Through this slight separation streamed the first sign of light some of them had seen in weeks.
Sunlight!
CRASH AND BURN
Beyond the thunder room, where the flames and heat pounded at the walls within walls of the “Z” formati
on in the narrow passageway, where the last of the survivors huddled near the rusted metal door, the demons huffed and puffed and blasted firestorms out of their butts.65
Mal gave the “cut” signal, passing his hand repeatedly across his neck like a dagger. “ENOUGH! I’M NOT HEARING ANY SQUEALING. WHICH MEANS THEY ARE, FOR WHATEVER REASON, BEYOND OUR REACH.”
The rest of the demons cut off their fire supply. Now only wisps of black smoke and ashes flowed from their orifices.
Adjusting her six breasts, which had flopped in all directions from her all-out effort, Angie questioned him, not without a little sarcasm: “WHAT DO YOU SUGGEST, O MIGHTY ONE?”
Mal slapped at the bricks with three of his hands. The bricks flew apart, turning to scrap and dust. He spoke: “SEEMS TO ME, THIS STRUCTURE IS COMPROMISED. LOOK AT THE BRICKS; THEY ARE THE TEETH OF A HOMELESS MAN, JUST BARELY HANGING ON. THE MORTAR, TOO. . .”
Mal scraped at it with one yellowed fingernail claw, as if scratching at dried soap. Next, Rocks strode up to the opening and threw his full weight against one side like a defensive tackle. The entire wall crumbled to bits.

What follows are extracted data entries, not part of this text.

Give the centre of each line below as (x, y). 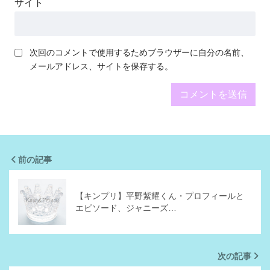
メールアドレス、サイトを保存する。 (101, 67)
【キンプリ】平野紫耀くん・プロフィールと (160, 196)
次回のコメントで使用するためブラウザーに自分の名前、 (139, 53)
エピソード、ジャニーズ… (126, 208)
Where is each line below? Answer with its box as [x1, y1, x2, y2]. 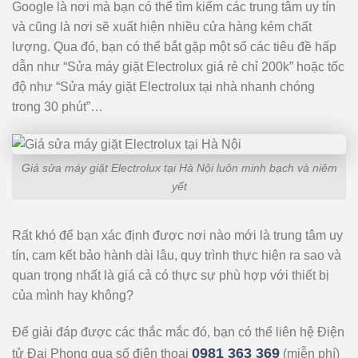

Then Mal said with a gleeful smile stretched across his cracked and bleeding lips:
“WE ARE GOING IN! EVERYONE PICK A WALL AND MAKE IT FALL.”
Team Demon were wrecking balls; smashing, crashing, jumping, punching, kicking. They jackhammered their way down the passageway, taking down walls as they moved. A demonic earth-drill,66 moving at about ten yards, or thirty feet, per minute. At this rate, they would reach their intended victims in less than twenty minutes.
Def C giggled as he called out to the captives.
“HEEEEEEERE’S JOHNNY!”
Down at the end of the long hall, a chill ran up Timmy Jimmy’s spine.